Tolong Menolong dalam Kebajikan (QS. Al-Maidah/5:2)
”Hendaklah kamu tolong menolong dalam kebaikan dan ketaqwaan, dan janganlah saling membantu dalam perbuatan dosa dan permusuhan. Dan bertaqwalah kepada Allah. Sesungguhnya Allah amat keras dalam hukuman-Nya.”
Melalui
ayat ini Allah swt. menyuruh umat manusia untuk saling membantu, tolong
menolong dalam mengerjakan kabaikan/kebajikan dan ketaqwaan. Sebaliknya
Allah melarang kita untuk saling menolong dalam melakukan perbuatan
dosa dan pelanggaran.
Sebagai
makhluk sosial, manusia tak bisa hidup sendirian. Meski segalanya ia
miliki: harta benda yang berlimpah sehingga setiap apa yang ia mau
dengan mudah dapat terpenuhi, tetapi jika ia hidup sendirian tanpa
orang lain yang menemani tentu akan kesepian pula. Kebahagiaan pun
mungkin tak pernah ia rasakan.
Lihat
saja betapa merananya (nabi) Adam ketika tinggal di surga. Segala
kebutuhan yang ia perlukan disediakan oleh Tuhan. Apa yang ia mau, saat
itu juga dapat dinikmatinya. Tetapi lantaran ia tinggal sendirian di
sana , ia merasa kesepian. Segala yang di sediakan oleh Sang Pencipta
bak terasa hampa menikmatinya.
Dalam
kesendirian yang diselimuti rasa kesepian itu Adam berdo’a pada Tuhan
agar diberikan seorang teman. Allah pun mengabulkannya. Maka sebagaimana
diceritakan dalam al-Qur’an, Allah pun menciptakan Hawa (Eva dalam
Al-Kitab) untuk menemani Adam.
Sebagai
makhluk social pula manusia membutuhkan orang lain. Tak hanya sebagai
teman dalam kesendirian, tetapi juga partner dalam melakukan sesuatu.

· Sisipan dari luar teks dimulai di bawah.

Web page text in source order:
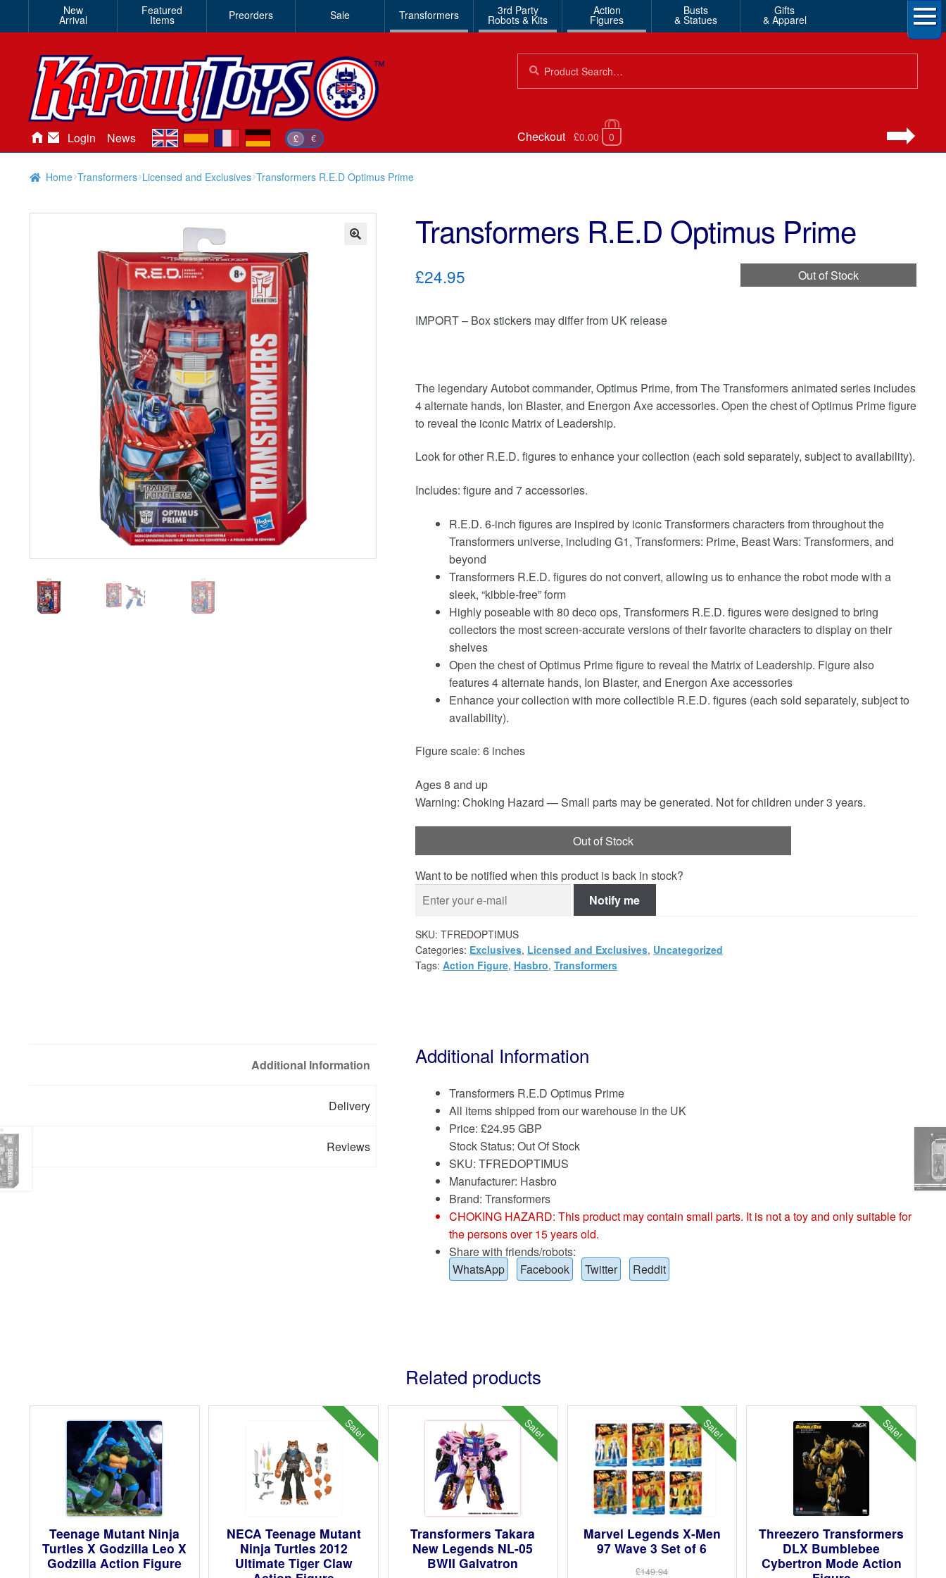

Entah itu aktivitas ekonomi, social, budaya, politik maupun amal
perbuatan yang terkait dengan ibadah kepada Tuhan. Di sinilah tercipta
hubungan untuk saling tolong menolong antara manusia satu dengan yang
lainnya.
Nah, Allah swt. memberikan rule
(kaidah/panduan) agar dalam melakukan tolong menolong itu seyogyanya
ketika kita melakukan hal-hal yang baik, tidak bertentangan dengan
kaidah-kaidah keagamaan maupun budaya atau norma yang berlaku di
masyarakat di mana kita tinggal.
Tentu
kita prihatin manakala membaca berita-berita di media massa maupun
menyaksikan sendiri di lingkungan kita, bahwa ada banyak orang atau
kelompok justru saling bau membau, tolong menolong dalam melakukan
kebathilan. Entah itu pencurian, korupsi, pembunuhan, penindasan,
penculikan, kekerasan, pembabatan hutan, dsbg. Semuanya dilakukan secara
berjamaah. Bukankah hal ini bertentangan dengan anjuran Tuhan
sebagaimana tertuang dalam ayat di atas?
Padahal,
konon, negeri ini adalah satu negeri yang dihuni oleh mayoritas umat
Islam terbesar di belahan dunia. Bukankah ini ironi?
Setiap
hari mesjid dan mushola kian bertambah. Jamaahnya pun kian membludak.
Tiap tahun jumlah jemaah haji juga kian tak terbendung, selalu melebihi
kuota. Syi’ar-syi’a agama juga menghiasi media massa baik cetak maupun
elektronik. Bahkan piranti teknologi informasi mutakhir bernama telepon
seluler dapat kita manfaatkan sebagai media belajar agama. Apa yang
kurang dari semua itu?
Nampaknya
kita memang mesti menelaah ulang, merenungi kembali model keberagamaan
kita selama ini. Jangan sampai terjebak pada hedonisme religius, taat
secara ritual, tetapi miskin secara spiritual dan subtansial.
Sambil
mencermati kembali ayat di atas, kini saatnya, sebagai muslim Indonesia
, kita belajar untuk dapat menjadi tauladan bagi seluruh umat manusia.
Tentu kita semua ingin bahwa bangunan ukhuwah islamiyah yang sudah terbangun di antara internal umat Islam dapat meluas menjadi ukhuwah wathoniyah (persaudaraan kebangsaan) dan ukhuwah insaniyah (persaudaraan antar sesama manusia) tanpa harus melihat asal usul, warna kulit, asal suku bangsa.